OK, another lesson. While Hurricane "Season" is officially from June 1 - Nov 1, the real focus for "peak" storms is August/Sept when they come across the Atlantic from the African coast, due to the high surf temps. When the surf temps elevate in the Gulf or Caribbean, this also may produce tropical storms which may also eventually elevate into hurricanes effecting Florida, outside of these "peak" season times mentioned.

Bottom line is that people still move to California with the fires, earthquakes, mudslides, tsunamis, crime, congestion, etc. Have they fallen off the crust of the planet yet?

If you want to move to Florida, you'll have to deal with Hurricanes (and ocassionally tornadoes), esp. if you want to live in S. Florida w/ the Global Warming issue.

If you live in ANY frame structure (which would have character, etc.), there is NO DOUBT that you would want to evacuate if there was a chance of a Level 2 Hurricane or above.

Remember that the issue for evacuation is NOT survival of the storm, but rather the aftermath! (Even if your home falls apart, or not, and you survive the storm, what about not having power for several months afterwards at the peak of summer temperatures? Your garbage may not be collected for months in your neighborhood and rats will infest. Leaving your french doors open at night during this time "seems" like a good idea. What if there's also looters on top of it? Zillions of people need repairs/supplies at once. Do you really think they can attend to yours and get supplies quickly with such demands?)

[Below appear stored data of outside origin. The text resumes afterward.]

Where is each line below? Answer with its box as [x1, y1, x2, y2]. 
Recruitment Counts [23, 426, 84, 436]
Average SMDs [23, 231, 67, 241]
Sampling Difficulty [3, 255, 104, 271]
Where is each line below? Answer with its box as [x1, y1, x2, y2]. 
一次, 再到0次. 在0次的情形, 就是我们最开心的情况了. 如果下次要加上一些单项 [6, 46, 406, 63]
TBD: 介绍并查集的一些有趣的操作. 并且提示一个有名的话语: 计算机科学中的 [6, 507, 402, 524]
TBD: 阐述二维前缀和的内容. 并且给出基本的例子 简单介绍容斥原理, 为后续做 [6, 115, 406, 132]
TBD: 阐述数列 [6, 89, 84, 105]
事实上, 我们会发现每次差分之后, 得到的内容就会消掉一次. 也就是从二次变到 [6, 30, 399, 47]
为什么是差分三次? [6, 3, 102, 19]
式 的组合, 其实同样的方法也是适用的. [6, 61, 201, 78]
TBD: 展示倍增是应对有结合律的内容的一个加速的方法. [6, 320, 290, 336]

You can just as easily make phone calls in air conditioned comfort w/ hot water, opened grocery/drug stores, etc. in another location to get your home fixed than "being there!" If your home is truly destroyed, what can you really do about it immediately afterward (because it's not going to be back to "normal" next week)?

To me, evacuation takes place 2 days before the estimated hit. You've got time to board up, make arrangements, make plans and get out.

If this a budgeting issue, MAKE AN EVACUATION PLAN TO DO THIS BEFORE YOU BUY. Also, make sure you've got good quotes for insurance coverage too.

People keep thinking that the "grass is greener" by moving to Florida because of the winters. While the winters are great here, there are still issues, esp. that Florida now has similar costs of living to northern States to consider. If you live up north, you still have to deal with mudslides, blizzards, floods, fires and black outs. Florida may not have these exact problems, but ours are just "different" and maybe more frequent to consider.

If you want to play with the big dawgs, you better be ready to pony up!

Good luck!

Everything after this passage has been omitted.